When religion turns politicalBy Randy David
Philippine Daily Inquirer
As a student of society, I see religion primarily as a form of communication. In simple societies, it may often permeate all of everyday life, making it difficult to say what belongs to religion and what does not.
As societies become more complex, they develop other ways of talking about the world that do not employ the code of religion. Examples of these are science, politics, art, law, the economy. While it is true that almost all of these had religious starting points, now they are differentiated in varying degrees from religious discourse.
In the modern world, a person can remain deeply religious in her outlook in life, while maintaining a profound respect for what Benedict XVI refers to as a “healthy secularity.” Accordingly, she accepts the reality of a world in which things can have meanings other than those that religion may assign to them. What worries Benedict is not a world that is differentiated into autonomous spheres, but a world that makes no room for religion at all.
Faith, Benedict insisted, must purify reason and offer an antidote to nihilism and moral relativism. But, in like manner, he saw the need for the “divine light of reason” to cure the “pathologies of religion.” No doubt, he had in mind the excesses that result when religious belief is cynically employed as an instrument to attain strictly secular ends.
One of the many reasons he was called a “reactionary” pontiff was the sharp line he drew between what he called the “political task” and the religious task of “forming consciences.” Two years after he became pope, he spoke to the bishops of Latin America, the birthplace of liberation theology. He told them: “The Church is an advocate of justice and of the poor precisely because she does not identify with politicians or with partisan interests. Only by remaining independent can she teach the great criteria and inalienable values, guide consciences and offer a life choice that goes beyond the political sphere. To form consciences, to be the advocate of justice and truth, to educate in individual and political virtues: that is the fundamental vocation of the Church in this area. And lay Catholics must be aware of their responsibilities in public life. They must be present in the formation of the necessary consensus and in opposition to injustice.”
Nowhere in these pronouncements is Benedict saying that the Church must not speak on matters that are taken up by society as political or scientific or legal issues. But he is quite explicit in saying that it must stay within its distinct operational sphere. The Church must avoid “transforming herself into a directly political subject… identifying herself with a single political path and with debatable partisan positions.”
The point he makes here hinges very much on an understanding of the nature of religious communication as distinguished from, let us say, political communication. I would argue, with Benedict, that religious communication revolves around the teaching of “the great criteria and inalienable values” based on faith, and “offer[ing] a life choice that goes beyond the political sphere.” It should concern itself with teaching “the great criteria,” not with listing down the names of political parties or of candidates for public office.
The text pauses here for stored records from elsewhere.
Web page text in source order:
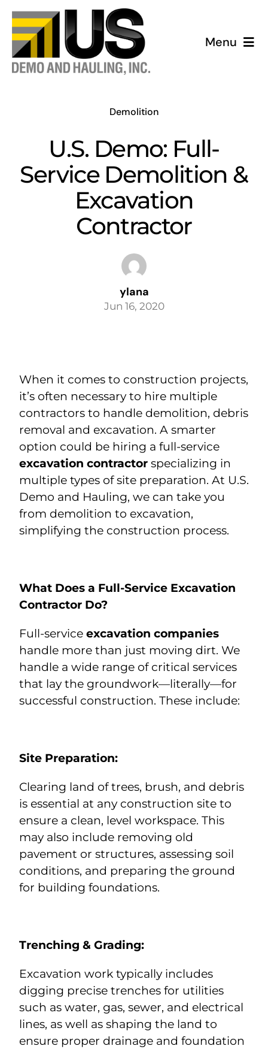
Skip
content
Menu
HOME
ABOUT US
SERVICES
REVIEWS
PHOTO GALLERY
CONTACT
BLOG
Demolition
U.S. Demo: Full-
Service Demolition &
Excavation
Contractor
ylana
Jun 16, 2020
When it comes to construction projects,
it’s often necessary to hire multiple
contractors to handle demolition, debris
removal and excavation. A smarter
option could be hiring a full-service
excavation contractorspecializing in
multiple types of site preparation. At U.S.
Demo and Hauling, we can take you
from demolition to excavation,
simplifying the construction process.
What Does a Full-Service Excavation
Contractor Do?
Full-service excavation companies
handle more than just moving dirt. We
handle a wide range of critical services
that lay the groundwork—literally—for
successful construction. These include:
Site Preparation:
Clearing land of trees, brush, and debris
is essential at any construction site to
ensure a clean, level workspace. This
may also include removing old
pavement or structures, assessing soil
conditions, and preparing the ground
for building foundations.
Trenching & Grading:
Excavation work typically includes
digging precise trenches for utilities
such as water, gas, sewer, and electrical
lines, as well as shaping the land to
ensure proper drainage and foundation
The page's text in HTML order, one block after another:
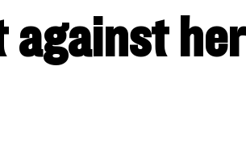
against her
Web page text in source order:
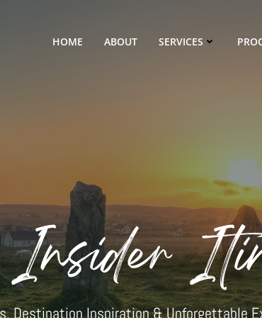
HOME ABOUT SERVICES
Insider
Destination Inspiration & Unforgettable
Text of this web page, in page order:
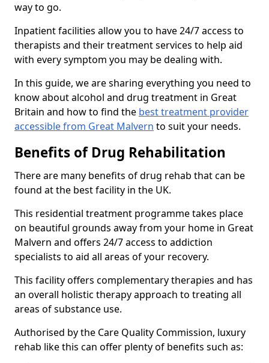
way to go.
Inpatient facilities allow you to have 24/7 access to
therapists and their treatment services to help aid
with every symptom you may be dealing with.
In this guide, we are sharing everything you need to
know about alcohol and drug treatment in Great
Britain and how to find the best treatment provider
accessible from Great Malvern to suit your needs.
Benefits of Drug Rehabilitation
There are many benefits of drug rehab that can be
found at the best facility in the UK.
This residential treatment programme takes place
on beautiful grounds away from your home in Great
Malvern and offers 24/7 access to addiction
specialists to aid all areas of your recovery.
This facility offers complementary therapies and has
an overall holistic therapy approach to treating all
areas of substance use.
Authorised by the Care Quality Commission, luxury
rehab like this can offer plenty of benefits such as:
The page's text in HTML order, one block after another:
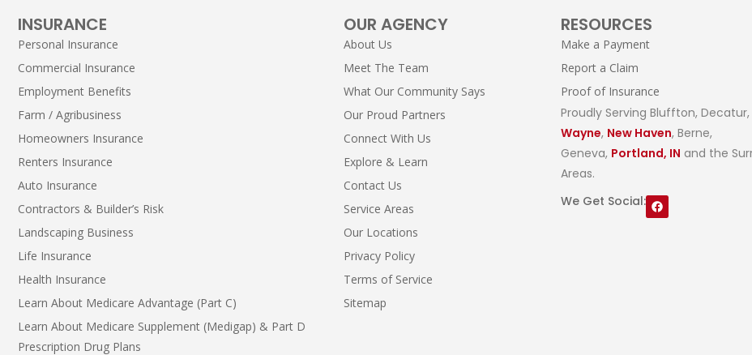
INSURANCE
Personal Insurance
Commercial Insurance
Employment Benefits
Farm / Agribusiness
Homeowners Insurance
Renters Insurance
Auto Insurance
Contractors & Builder’s Risk
Landscaping Business
Life Insurance
Health Insurance
Learn About Medicare Advantage (Part C)
Learn About Medicare Supplement (Medigap) & Part D
Prescription Drug Plans
OUR AGENCY
About Us
Meet The Team
What Our Community Says
Our Proud Partners
Connect With Us
Explore & Learn
Contact Us
Service Areas
Our Locations
Privacy Policy
Terms of Service
Sitemap
RESOURCES
Make a Payment
Report a Claim
Proof of Insurance
Proudly Serving Bluffton, Decatur,
Wayne, New Haven, Berne,
Geneva, Portland, IN and the
Areas.
We Get Social:
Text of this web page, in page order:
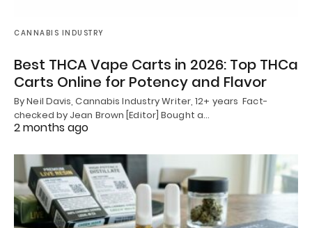
CANNABIS INDUSTRY
Best THCA Vape Carts in 2026: Top THCa
Carts Online for Potency and Flavor
By Neil Davis, Cannabis Industry Writer, 12+ years Fact-
checked by Jean Brown [Editor] Bought a…
2 months ago
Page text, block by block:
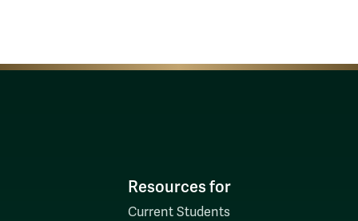
Resources for
Current Students
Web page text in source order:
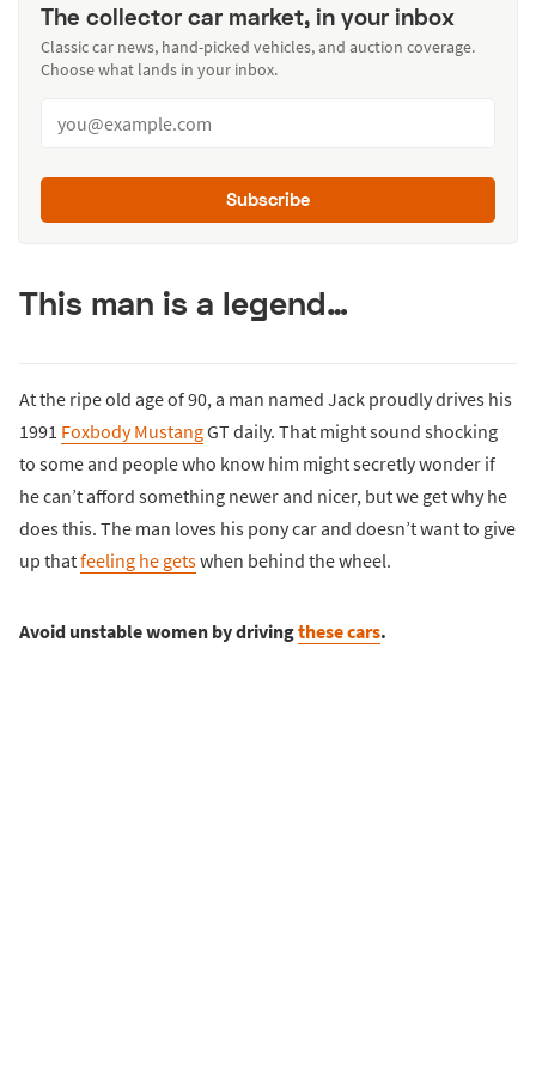
The collector car market, in your inbox
Classic car news, hand-picked vehicles, and auction coverage.
Choose what lands in your inbox.
Subscribe
This man is a legend…
At the ripe old age of 90, a man named Jack proudly drives his
1991 Foxbody MustangGT daily. That might sound shocking
to some and people who know him might secretly wonder if
he can’t afford something newer and nicer, but we get why he
does this. The man loves his pony car and doesn’t want to give
up thatfeeling he getswhen behind the wheel.
Avoid unstable women by drivingthese cars.
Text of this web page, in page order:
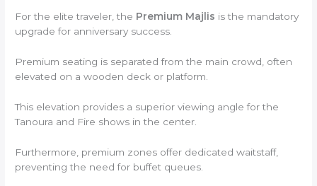
For the elite traveler, the Premium Majlis is the mandatory
upgrade for anniversary success.
Premium seating is separated from the main crowd, often
elevated on a wooden deck or platform.
This elevation provides a superior viewing angle for the
Tanoura and Fire shows in the center.
Furthermore, premium zones offer dedicated waitstaff,
preventing the need for buffet queues.
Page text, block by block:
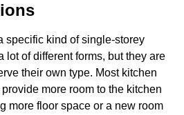
specific kind of single-storey
lot of different forms, but they are
their own type. Most kitchen
more room to the kitchen
more floor space or a new room
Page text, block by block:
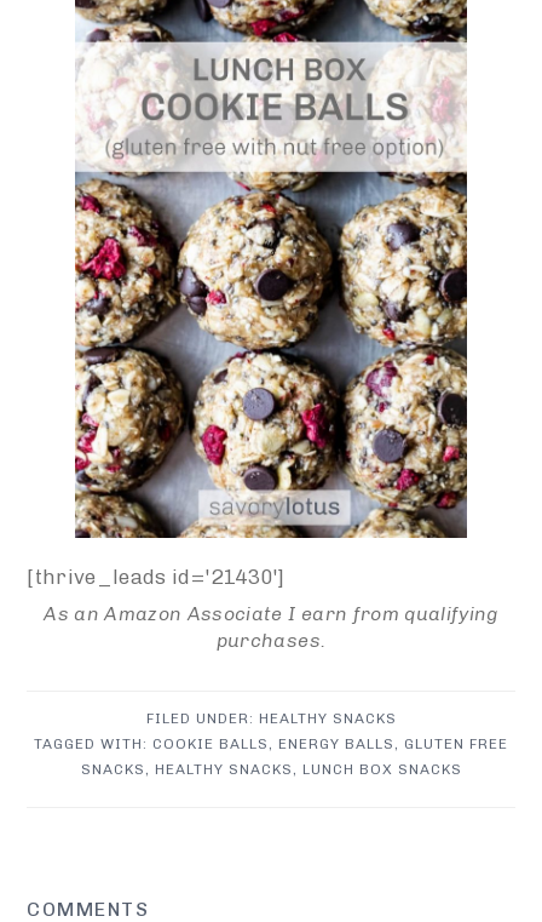
[thrive_leads id='21430']
As an Amazon Associate I earn from qualifying
purchases.
FILED UNDER: HEALTHY SNACKS
TAGGED WITH: COOKIE BALLS , ENERGY BALLS , GLUTEN FREE
SNACKS , HEALTHY SNACKS , LUNCH BOX SNACKS
COMMENTS
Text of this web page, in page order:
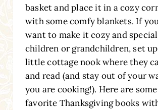
basket and place it in a cozy
with some comfy blankets. If
want to make it cozy and
children or grandchildren, set
little cottagenook where they
and read (and stay out of your
you are cooking!). Here are
favorite Thanksgiving books
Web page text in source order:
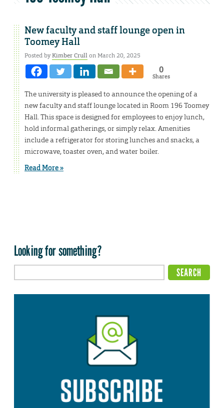
New faculty and staff lounge open in
Toomey Hall
Posted byKimber Crullon March 20, 2025
0
Shares
The university is pleased to announce the opening of a
new faculty and staff lounge located in Room 196 Toomey
Hall. This space is designed for employees to enjoy lunch,
hold informal gatherings, or simply relax. Amenities
include a refrigerator for storing lunches and snacks, a
microwave, toaster oven, and water boiler.
Read More »
Looking for something?
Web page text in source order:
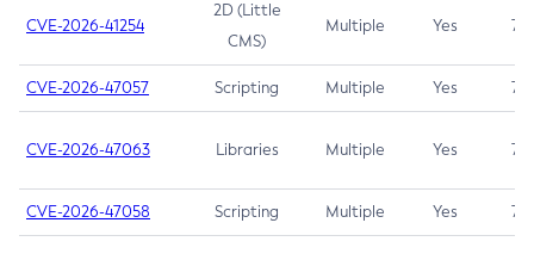
CVE-2026-41254
2D (Little
CMS)
Multiple Yes 7.5
CVE-2026-47057 Scripting Multiple Yes 7.5
CVE-2026-47063 Libraries Multiple Yes 7.5
CVE-2026-47058 Scripting Multiple Yes 7.4
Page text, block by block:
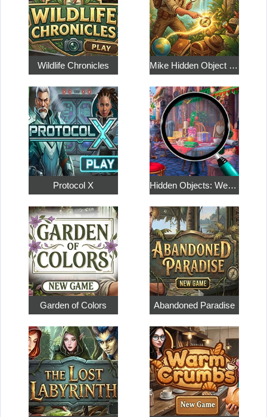
Wildlife Chronicles Mike Hidden Object World
Protocol X Hidden Objects: Weekend in Paris
Garden of Colors Abandoned Paradise
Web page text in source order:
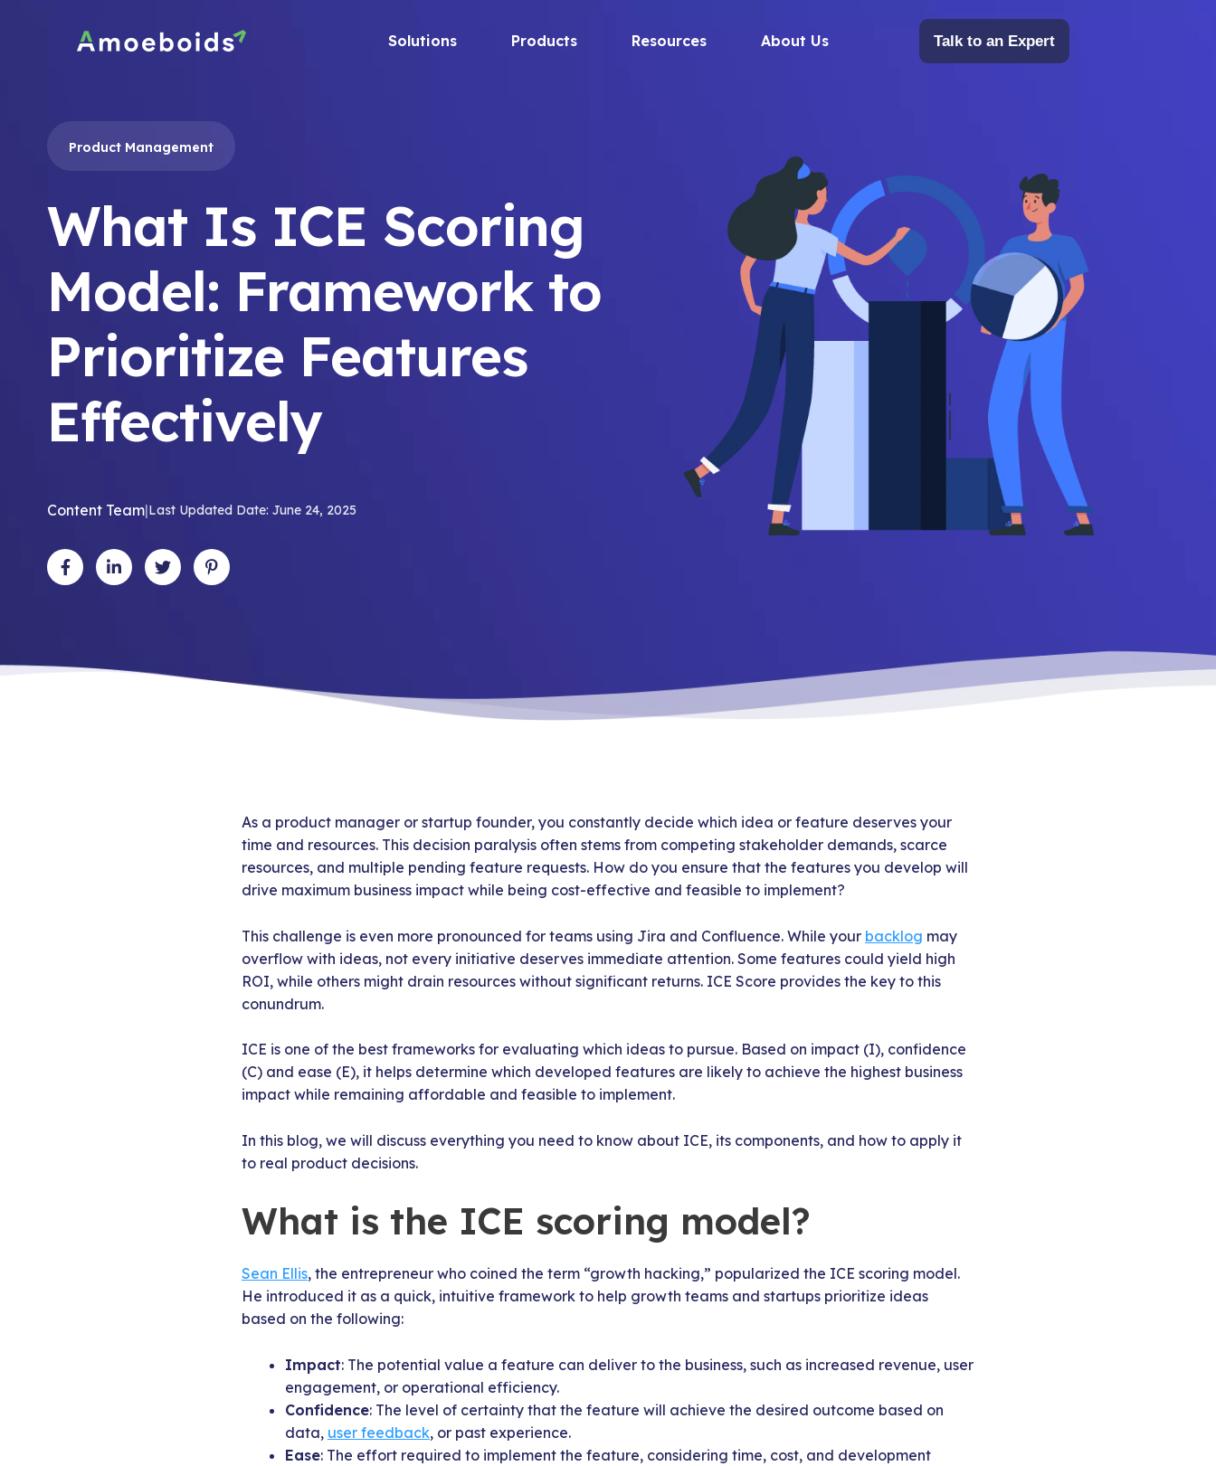
Solutions Products Resources About Us Talk to an Expert
Product Management
What Is ICE Scoring
Model: Framework to
Prioritize Features
Effectively
Content Team|Last Updated Date: June 24, 2025
As a product manager or startup founder, you constantly decide which idea or feature deserves your
time and resources. This decision paralysis often stems from competing stakeholder demands, scarce
resources, and multiple pending feature requests. How do you ensure that the features you develop will
drive maximum business impact while being cost-effective and feasible to implement?
This challenge is even more pronounced for teams using Jira and Confluence. While your backlog may
overflow with ideas, not every initiative deserves immediate attention. Some features could yield high
ROI, while others might drain resources without significant returns. ICE Score provides the key to this
conundrum.
ICE is one of the best frameworks for evaluating which ideas to pursue. Based on impact (I), confidence
(C) and ease (E), it helps determine which developed features are likely to achieve the highest business
impact while remaining affordable and feasible to implement.
In this blog, we will discuss everything you need to know about ICE, its components, and how to apply it
to real product decisions.
What is the ICE scoring model?
Sean Ellis, the entrepreneur who coined the term “growth hacking,” popularized the ICE scoring model.
He introduced it as a quick, intuitive framework to help growth teams and startups prioritize ideas
based on the following:
Impact: The potential value a feature can deliver to the business, such as increased revenue, user
engagement, or operational efficiency.
Confidence: The level of certainty that the feature will achieve the desired outcome based on
data, user feedback, or past experience.
Ease: The effort required to implement the feature, considering time, cost, and development
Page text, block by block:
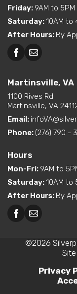
Friday: 9AM to 5PM
Saturday:10AM to
After Hours: By
Martinsville, VA
1100 Rives Rd
Martinsville, VA
Email:
Phone: (276) 790 -
Hours
Mon-Fri: 9AM to
Saturday:10AM to
After Hours: By
©2026
Privacy
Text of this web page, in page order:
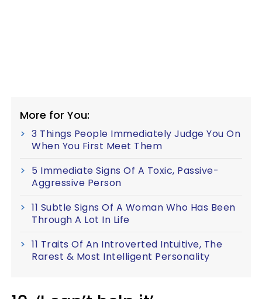
More for You:
3 Things People Immediately Judge You On
When You First Meet Them
5 Immediate Signs Of A Toxic, Passive-
Aggressive Person
11 Subtle Signs Of A Woman Who Has Been
Through A Lot In Life
11 Traits Of An Introverted Intuitive, The
Rarest & Most Intelligent Personality
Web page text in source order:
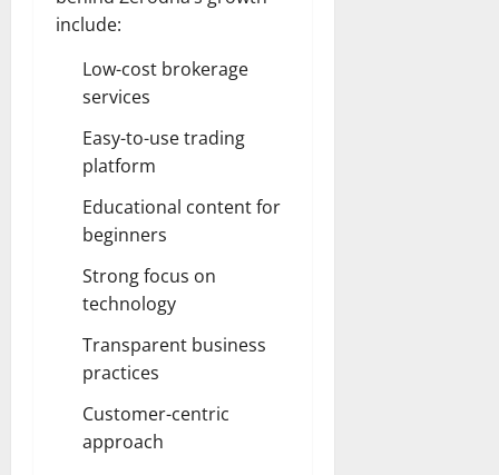
include:
Low-cost brokerage
services
Easy-to-use trading
platform
Educational content for
beginners
Strong focus on
technology
Transparent business
practices
Customer-centric
approach
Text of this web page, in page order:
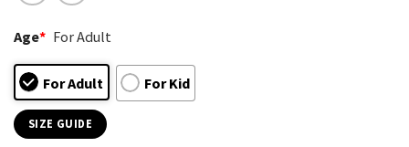
Age* For Adult
For Adult For Kid
SIZE GUIDE
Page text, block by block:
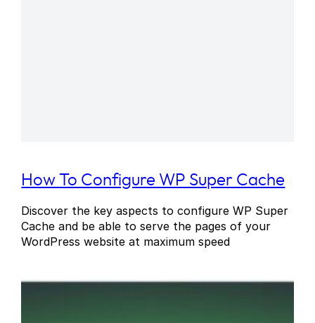
How To Configure WP Super Cache
Discover the key aspects to configure WP Super
Cache and be able to serve the pages of your
WordPress website at maximum speed
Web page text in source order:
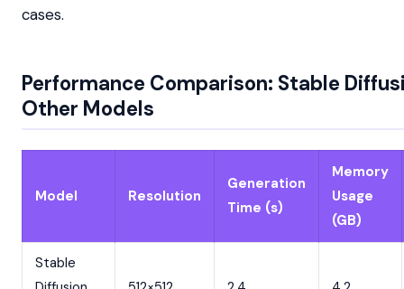
cases.
Performance Comparison: Stable
Other Models
Model Resolution
Generation
Time (s)
Memory
Usage
(GB)
Stable
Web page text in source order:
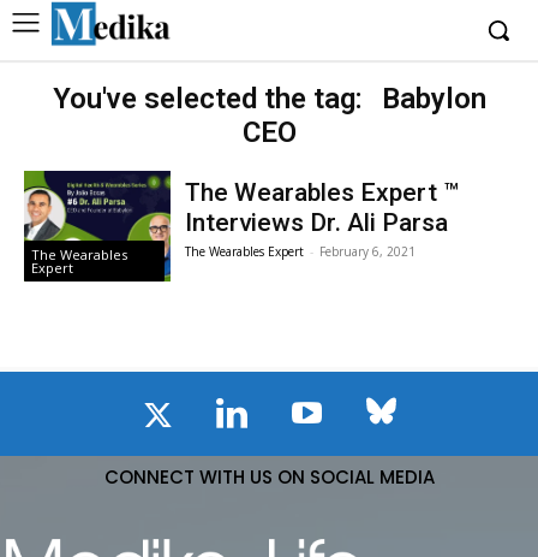
You've selected the tag:
Babylon
CEO
The Wearables
Expert
The Wearables Expert ™
Interviews Dr. Ali Parsa
The Wearables Expert - February 6, 2021
CONNECT WITH US ON SOCIAL MEDIA
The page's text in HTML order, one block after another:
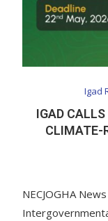
Igad
IGAD
CLIMATE-
NECJOGHA
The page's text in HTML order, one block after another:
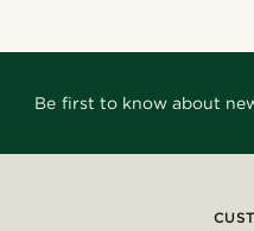
Be first to know about
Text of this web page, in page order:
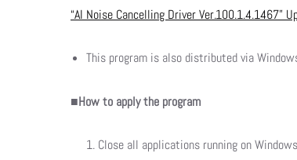
“AI Noise Cancelling Driver Ver.100.1.4.1467”
This program is also distributed via
■How to apply the program
Close all applications running on

To resort to the latter is to risk making religious communication indistinguishable from political propaganda.
For the Church to put up gigantic tarpaulins on the walls of a cathedral, enumerating the names of senatorial candidates who must be elected or rejected, as the case may be, solely on the basis of how they voted on a piece of legislation deemed important by the Church, is to take on a directly (and, I would also say, narrowly) political role.
The Commission on Elections precisely regards these tarpaulins as political in nature, which is why it has called the attention of the Diocese of Bacolod merely in regard to their size. The diocese has been ordered to reduce the size of the tarpaulins to make them conform to the rules on campaign posters. But, instead of abiding, Bacolod Bishop Vicente Navarra has asked the Supreme Court to restrain the Comelec on the ground that the order violates the Church’s exercise of its freedom of expression.
If I were the good bishop, I would worry less about whether these tarpaulins are legal or not, and more about how the Bacolod faithful themselves view this overt expression of political preferences. Do they accept it as a valid performance of the Church’s function? Or are they disturbed that the clergy is taking on an unmistakably political role? The check must come from within the Church itself. Benedict worried that if the Church transformed herself into a political subject, “she would lose her independence and her moral authority” as a teacher of values and virtues.
When the Church speaks about the need to promote a culture of life, or to reject what it sees as a culture of death, in reference to any public issue, it may be argued that this is an integral part of its teaching function. But, when it takes the further step of naming candidates to be chosen or to be rejected, then it is substituting its conscience for that of the faithful. Campaigning for or against particular candidates is all right if this is done by the laity outside Church grounds in the exercise of their political rights, but not when it is done by the clergy in the performance of their religious function.
Benedict’s concern was always, above all, to make the Church’s distinct voice heard in a world riven by the clamor of many voices. Those political tarpaulins on the cathedral wall do a great disservice to the Church’s voice.